More than a hundred stocks in the Indian market have returned over 100 percent in less than a year in 2025. These multibaggers, as they are known, are representative of how under-the-radar firms can yield disproportionate returns when structural tailwinds are combined with execution. In this story, ETMarkets has dug deeper into five of the biggest gainers this year, what led to their surge, and what investors looking for such opportunities in the future can learn.
The term "multibagger" was coined by the veteran investor Peter Lynch for stocks that return many times more than the original investment made in them. In other words, a stock that doubles is called a two-bagger, and higher multiples constitute the true multibagger. Several stocks in India returned over 100 percent in just a few months in 2025, a sprint from promising to extraordinary. Such stocks are hard to find and need a blend of sector insight, financial discipline, and timing.
Apollo Micro Systems manufactures ruggedised electronics and electromechanical solutions for defence, space, and homeland-security systems. In 2025, its share price surged about 180% as the firm secured large contracts and evolved from a component supplier to an integrated OEM. Media reports said the company delivered double-digit profit growth, complemented by better working-capital efficiency. The sector's structural push-from 'Make in India' to export potential-became a growth engine for this company. Execution mattered: contract wins, margin improvement, and strategic clarity combined to power the rise.
Axiscades works in advanced engineering services across aerospace, defence, drones and automation. In 2025, the stock returned more than 150 percent as investor focus shifted towards India's role as a trusted defence partner and manufacturing hub. Management indicated its intention to rebalance revenue mix toward high-margin product business (drones & counter-drone systems) from services. With a five-year CAGR target of about 25–40 percent in its core verticals, the company earned market attention. Key takeaway: A clear model for non-linear growth can propel mid-cap stocks into the multibagger category.
Till 2025, Indokem remained a relatively unknown player in the specialty-chemicals space. For years, the share price showed nil response, only to bounce from around ₹100 to over ₹500—a gain of more than 400 percent—on the back of improved operating efficiency, increased exports, and debt reduction. That represented a shift for the niche chemicals sector-from cyclical to structural-and Indokem had caught that shift. Such rallies underline how turnaround stories, backed by solid numbers and sector tailwinds, qualify as multibaggers.
The surprise was there for all to see when the stock jumped from around ₹117 in January to over ₹2 000 in September 2025, a gain of over 1 600 percent. This company, with interests in granite, marble and mining, rode the wave of rare-earth attention and export demand while interest in small-cap breakout stories surged. Returns like this are extraordinary, but execution risk and liquidity issues are very high. Its rapid rise reflects a sector shift in 2025 and investor appetites for high-risk, high-return stories.
Perhaps the most dramatic story of the year, RRP Semiconductor rallied more than 5,000 percent in 2025 alone, moving from mid-hundreds per share to multiples of thousands. This transformation into electronics and semiconductor manufacturing from a trading-investment firm drove speculative interest in the company. While the fundamentals remain under scrutiny, the surge highlights how thematic alignment can lead to extreme gains, taking semiconductors and the India manufacturing push as examples.
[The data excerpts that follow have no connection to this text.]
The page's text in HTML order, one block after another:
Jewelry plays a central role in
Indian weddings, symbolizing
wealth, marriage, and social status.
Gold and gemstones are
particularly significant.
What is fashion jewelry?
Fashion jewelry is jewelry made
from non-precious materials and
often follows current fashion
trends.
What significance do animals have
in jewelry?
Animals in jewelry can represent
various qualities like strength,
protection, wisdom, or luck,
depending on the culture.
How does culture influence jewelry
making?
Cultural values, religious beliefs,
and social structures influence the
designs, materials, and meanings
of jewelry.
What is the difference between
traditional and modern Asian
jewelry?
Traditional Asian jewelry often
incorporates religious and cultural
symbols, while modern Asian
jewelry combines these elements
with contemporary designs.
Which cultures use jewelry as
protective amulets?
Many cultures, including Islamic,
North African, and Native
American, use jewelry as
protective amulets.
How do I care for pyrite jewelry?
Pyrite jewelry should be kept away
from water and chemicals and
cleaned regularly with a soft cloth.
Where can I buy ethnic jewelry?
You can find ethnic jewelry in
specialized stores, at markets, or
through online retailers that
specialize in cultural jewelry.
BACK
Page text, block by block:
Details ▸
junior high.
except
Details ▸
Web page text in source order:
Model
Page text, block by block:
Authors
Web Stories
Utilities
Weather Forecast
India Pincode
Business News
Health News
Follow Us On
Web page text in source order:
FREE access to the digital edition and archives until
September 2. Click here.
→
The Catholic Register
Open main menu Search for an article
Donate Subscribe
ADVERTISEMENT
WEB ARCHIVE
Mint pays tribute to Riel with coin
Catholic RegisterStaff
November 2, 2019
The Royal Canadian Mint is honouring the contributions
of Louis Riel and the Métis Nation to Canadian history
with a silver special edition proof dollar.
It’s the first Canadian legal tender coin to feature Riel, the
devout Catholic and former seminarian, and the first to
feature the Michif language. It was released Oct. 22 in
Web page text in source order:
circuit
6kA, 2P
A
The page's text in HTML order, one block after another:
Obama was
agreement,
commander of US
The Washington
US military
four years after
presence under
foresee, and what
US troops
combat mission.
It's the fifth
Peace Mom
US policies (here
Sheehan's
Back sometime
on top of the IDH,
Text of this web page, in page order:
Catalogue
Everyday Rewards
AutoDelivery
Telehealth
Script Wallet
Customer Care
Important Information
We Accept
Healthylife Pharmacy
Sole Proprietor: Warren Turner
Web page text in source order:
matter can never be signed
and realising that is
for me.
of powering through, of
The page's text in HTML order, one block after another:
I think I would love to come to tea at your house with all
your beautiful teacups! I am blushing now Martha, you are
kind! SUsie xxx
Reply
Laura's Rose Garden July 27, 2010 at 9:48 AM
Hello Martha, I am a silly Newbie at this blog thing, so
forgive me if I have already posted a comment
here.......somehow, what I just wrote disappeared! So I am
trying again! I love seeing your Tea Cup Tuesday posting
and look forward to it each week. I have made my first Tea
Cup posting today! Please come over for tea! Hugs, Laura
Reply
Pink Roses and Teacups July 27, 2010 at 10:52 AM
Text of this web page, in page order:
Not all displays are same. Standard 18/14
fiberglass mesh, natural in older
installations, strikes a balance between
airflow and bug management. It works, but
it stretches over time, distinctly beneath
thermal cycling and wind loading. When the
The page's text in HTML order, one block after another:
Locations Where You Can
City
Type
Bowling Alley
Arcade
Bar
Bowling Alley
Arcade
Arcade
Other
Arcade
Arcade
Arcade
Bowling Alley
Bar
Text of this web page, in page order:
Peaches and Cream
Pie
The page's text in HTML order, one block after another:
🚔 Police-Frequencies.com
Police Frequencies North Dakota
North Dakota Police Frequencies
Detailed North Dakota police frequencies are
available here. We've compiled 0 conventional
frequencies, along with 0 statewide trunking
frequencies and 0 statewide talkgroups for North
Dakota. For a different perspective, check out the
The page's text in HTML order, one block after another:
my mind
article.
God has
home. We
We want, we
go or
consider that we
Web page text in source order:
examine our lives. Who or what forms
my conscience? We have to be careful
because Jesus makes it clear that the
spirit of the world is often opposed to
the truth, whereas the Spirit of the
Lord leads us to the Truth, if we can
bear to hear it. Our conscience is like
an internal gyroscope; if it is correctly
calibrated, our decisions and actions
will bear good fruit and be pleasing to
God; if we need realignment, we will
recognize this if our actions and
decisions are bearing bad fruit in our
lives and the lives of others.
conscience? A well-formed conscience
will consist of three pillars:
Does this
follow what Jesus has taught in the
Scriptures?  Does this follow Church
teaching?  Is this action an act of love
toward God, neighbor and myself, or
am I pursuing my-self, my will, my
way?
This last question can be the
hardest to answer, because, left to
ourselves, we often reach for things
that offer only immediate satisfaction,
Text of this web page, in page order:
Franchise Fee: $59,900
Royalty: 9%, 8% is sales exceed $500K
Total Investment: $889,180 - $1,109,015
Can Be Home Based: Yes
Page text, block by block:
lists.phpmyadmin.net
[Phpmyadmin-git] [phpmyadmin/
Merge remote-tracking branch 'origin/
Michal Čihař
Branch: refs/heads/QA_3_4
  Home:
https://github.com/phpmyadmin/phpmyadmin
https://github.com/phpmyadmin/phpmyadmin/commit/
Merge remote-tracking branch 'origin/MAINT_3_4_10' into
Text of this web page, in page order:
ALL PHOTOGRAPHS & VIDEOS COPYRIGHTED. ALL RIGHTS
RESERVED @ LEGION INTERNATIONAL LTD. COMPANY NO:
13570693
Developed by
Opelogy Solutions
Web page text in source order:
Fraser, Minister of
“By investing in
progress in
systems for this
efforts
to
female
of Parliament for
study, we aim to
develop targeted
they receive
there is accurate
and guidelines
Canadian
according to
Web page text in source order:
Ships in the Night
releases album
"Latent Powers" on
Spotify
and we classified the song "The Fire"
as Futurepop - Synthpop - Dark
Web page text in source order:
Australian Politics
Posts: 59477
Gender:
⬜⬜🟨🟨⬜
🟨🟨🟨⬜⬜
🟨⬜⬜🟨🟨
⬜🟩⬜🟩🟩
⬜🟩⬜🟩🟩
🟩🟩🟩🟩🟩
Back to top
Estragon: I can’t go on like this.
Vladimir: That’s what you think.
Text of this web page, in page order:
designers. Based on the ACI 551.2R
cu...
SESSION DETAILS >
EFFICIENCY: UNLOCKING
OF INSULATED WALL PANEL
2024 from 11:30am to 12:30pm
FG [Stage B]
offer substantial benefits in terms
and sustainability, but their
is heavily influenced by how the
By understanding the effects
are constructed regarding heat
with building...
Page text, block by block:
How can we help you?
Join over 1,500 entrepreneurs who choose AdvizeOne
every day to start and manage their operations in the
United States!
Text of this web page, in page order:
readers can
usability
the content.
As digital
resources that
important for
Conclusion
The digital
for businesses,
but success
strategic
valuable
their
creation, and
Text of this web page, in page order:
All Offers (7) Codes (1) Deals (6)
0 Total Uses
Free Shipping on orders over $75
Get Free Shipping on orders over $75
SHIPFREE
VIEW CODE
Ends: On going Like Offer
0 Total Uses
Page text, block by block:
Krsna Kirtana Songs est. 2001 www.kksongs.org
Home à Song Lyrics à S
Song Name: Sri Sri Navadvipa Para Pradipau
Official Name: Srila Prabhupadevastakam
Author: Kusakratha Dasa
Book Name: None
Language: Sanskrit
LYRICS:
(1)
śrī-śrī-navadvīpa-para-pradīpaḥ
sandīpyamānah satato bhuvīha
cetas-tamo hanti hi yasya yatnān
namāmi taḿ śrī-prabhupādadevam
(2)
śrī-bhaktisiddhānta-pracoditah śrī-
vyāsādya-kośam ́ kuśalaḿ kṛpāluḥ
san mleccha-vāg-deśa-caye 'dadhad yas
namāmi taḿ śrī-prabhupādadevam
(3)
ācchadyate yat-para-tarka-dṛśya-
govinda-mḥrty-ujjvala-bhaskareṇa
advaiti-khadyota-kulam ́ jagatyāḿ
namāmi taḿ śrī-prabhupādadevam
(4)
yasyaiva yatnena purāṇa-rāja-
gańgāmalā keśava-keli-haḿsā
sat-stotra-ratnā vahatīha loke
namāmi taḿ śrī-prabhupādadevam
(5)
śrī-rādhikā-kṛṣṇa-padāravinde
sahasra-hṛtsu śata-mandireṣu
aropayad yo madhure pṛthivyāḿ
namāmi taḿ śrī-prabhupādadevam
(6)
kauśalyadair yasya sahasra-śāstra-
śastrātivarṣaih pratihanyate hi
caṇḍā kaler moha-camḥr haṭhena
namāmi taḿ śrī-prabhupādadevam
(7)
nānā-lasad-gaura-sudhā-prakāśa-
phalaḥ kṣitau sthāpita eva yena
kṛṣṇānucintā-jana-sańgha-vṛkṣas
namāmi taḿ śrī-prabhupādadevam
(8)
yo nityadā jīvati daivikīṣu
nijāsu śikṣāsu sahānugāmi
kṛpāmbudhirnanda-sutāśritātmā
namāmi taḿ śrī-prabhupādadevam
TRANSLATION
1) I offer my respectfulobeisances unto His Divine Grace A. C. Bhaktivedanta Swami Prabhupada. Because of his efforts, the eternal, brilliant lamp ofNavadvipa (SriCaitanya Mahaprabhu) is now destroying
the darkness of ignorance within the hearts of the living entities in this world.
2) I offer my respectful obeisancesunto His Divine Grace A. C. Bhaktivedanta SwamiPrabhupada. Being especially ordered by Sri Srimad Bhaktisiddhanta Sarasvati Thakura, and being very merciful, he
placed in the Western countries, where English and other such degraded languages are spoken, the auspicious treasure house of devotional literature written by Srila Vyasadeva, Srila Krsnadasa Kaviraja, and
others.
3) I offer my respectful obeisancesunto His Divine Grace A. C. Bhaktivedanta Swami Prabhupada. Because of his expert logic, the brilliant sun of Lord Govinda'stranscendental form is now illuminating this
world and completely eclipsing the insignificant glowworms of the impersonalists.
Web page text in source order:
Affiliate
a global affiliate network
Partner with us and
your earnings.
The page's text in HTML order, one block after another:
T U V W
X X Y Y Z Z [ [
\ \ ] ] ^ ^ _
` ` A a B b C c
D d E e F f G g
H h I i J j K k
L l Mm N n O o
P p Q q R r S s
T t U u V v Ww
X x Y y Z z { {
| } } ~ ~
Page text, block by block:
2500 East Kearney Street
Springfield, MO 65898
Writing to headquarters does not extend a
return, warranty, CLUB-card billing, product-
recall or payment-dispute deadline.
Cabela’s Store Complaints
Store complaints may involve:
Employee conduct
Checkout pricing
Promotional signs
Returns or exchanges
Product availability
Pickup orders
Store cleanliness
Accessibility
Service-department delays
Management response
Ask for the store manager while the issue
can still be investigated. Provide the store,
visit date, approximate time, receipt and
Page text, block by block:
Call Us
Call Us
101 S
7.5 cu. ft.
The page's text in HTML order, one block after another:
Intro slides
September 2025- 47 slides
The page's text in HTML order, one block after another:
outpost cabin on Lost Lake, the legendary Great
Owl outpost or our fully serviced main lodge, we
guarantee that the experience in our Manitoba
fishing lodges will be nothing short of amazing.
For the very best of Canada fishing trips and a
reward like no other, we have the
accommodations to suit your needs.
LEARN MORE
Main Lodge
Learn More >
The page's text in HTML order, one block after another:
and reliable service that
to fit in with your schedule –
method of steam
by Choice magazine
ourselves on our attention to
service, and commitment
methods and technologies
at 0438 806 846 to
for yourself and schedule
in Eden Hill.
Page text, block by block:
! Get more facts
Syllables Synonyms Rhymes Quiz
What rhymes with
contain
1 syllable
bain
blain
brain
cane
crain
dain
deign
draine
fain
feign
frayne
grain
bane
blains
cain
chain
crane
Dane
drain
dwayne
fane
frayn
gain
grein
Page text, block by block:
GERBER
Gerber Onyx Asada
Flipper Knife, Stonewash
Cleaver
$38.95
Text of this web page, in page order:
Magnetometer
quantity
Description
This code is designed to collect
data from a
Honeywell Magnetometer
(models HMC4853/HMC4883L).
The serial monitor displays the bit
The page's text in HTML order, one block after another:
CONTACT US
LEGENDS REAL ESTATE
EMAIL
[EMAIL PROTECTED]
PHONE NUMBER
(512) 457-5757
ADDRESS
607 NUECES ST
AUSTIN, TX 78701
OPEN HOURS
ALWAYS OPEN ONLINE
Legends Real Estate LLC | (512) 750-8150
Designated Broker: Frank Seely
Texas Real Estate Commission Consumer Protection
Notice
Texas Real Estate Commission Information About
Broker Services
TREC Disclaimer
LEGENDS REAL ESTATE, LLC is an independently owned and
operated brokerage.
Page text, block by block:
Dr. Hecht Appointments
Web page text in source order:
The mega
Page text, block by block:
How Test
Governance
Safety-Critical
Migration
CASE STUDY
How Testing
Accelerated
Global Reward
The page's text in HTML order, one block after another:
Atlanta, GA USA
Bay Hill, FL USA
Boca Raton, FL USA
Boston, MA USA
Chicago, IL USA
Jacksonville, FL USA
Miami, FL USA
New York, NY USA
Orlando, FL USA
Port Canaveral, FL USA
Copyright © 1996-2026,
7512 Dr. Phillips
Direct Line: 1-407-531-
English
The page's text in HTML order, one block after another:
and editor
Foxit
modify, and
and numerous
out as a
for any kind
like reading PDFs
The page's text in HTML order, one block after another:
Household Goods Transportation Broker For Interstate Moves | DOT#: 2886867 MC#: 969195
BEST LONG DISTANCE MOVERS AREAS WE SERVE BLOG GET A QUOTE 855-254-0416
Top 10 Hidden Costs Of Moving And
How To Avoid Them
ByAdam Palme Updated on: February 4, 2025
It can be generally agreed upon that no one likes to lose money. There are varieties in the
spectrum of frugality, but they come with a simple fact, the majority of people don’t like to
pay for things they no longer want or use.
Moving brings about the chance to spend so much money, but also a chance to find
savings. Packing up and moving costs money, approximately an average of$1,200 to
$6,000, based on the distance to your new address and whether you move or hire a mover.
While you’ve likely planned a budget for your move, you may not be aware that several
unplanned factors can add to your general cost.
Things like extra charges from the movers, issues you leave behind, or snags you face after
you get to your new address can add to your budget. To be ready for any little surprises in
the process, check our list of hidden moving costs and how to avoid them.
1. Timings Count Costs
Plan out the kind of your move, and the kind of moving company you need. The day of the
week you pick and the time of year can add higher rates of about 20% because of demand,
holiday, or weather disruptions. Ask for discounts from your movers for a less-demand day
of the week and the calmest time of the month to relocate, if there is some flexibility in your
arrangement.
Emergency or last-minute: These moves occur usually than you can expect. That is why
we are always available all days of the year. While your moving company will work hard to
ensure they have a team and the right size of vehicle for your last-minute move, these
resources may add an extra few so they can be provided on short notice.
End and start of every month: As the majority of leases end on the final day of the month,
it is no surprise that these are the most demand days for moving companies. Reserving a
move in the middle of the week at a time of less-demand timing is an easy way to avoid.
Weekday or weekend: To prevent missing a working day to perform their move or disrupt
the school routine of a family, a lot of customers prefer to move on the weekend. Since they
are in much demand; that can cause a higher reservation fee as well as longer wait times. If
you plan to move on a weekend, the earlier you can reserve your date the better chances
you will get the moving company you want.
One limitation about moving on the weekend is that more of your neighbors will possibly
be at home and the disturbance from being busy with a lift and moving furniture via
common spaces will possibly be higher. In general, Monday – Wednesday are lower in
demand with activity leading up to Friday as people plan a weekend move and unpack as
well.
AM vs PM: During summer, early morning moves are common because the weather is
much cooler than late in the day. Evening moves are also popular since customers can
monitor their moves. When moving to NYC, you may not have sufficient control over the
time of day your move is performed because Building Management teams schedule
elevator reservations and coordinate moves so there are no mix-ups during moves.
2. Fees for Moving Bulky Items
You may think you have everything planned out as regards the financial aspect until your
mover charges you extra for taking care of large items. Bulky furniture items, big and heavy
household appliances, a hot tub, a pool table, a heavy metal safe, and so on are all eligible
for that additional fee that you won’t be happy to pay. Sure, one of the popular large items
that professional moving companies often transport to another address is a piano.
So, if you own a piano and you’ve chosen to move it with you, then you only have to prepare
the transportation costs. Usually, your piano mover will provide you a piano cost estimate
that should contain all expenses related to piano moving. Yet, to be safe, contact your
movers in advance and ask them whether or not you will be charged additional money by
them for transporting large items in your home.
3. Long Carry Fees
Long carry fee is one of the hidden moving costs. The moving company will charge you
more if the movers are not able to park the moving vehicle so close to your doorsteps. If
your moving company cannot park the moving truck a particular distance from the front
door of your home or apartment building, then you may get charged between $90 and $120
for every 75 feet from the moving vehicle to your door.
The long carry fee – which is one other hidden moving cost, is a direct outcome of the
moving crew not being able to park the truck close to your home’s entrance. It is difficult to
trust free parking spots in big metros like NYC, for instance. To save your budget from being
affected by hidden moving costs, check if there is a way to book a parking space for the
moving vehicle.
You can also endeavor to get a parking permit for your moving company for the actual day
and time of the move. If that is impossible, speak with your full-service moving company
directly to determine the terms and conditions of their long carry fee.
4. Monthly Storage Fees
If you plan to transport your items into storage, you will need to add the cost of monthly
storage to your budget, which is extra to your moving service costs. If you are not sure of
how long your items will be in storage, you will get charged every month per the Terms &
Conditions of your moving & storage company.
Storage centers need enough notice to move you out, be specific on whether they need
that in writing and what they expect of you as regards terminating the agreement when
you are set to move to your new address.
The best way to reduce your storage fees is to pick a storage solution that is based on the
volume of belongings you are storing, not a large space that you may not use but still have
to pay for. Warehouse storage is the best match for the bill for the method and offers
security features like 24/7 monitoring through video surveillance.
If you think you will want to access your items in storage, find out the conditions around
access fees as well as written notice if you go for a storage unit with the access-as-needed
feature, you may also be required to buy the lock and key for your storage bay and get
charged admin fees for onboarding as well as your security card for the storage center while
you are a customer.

A review of these five stocks throws up some common characteristics. First, each company had structural impetus in their respective sectors: defence electronics, drone systems, speciality chemicals, mining/export, and semiconductors. Second, there were identifiable points of performance inflection: contract wins, export growth, or debt reduction, or business transformation. Third, initial valuations remained modest, with significant re-rating possible. Finally, there was timing: sectors gaining investor favor in 2025—India manufacturing and self-reliance—aligned with company narratives.
As attractive as multibagger stocks are, the reality is these stocks come with higher risks. The rapid price appreciation often stretches the valuations to unsustainable levels and eventually thins out the liquidity, making exits tough. Many of such companies operate in the small-cap or mid-cap universe, where governance or execution standards could be weaker. More importantly, the past returns are not indicative of future performance. Investors should look at the potential upside versus their risk appetite and refrain from blindly chasing last year's winners. Their core portfolio should be grounded in diversified and stable holdings.
These five stocks above are perfect representatives of the multibagger phenomenon in 2025, when sectoral tailwinds combined with execution inflection and market recognition to return upwards of 100% or more in mere months. While these stories are great to hear, they also remind us that timing, discipline, and fundamental analysis are what truly matter, rather than excitement. For those searching for the next multibagger, the ideal outcome is merely the appreciation of a process: one that involves recognizing structural change, validating execution, and managing risk. Multibaggers will keep coming, but sustaining the wealth creation requires lots of patience, prudence, and perspective.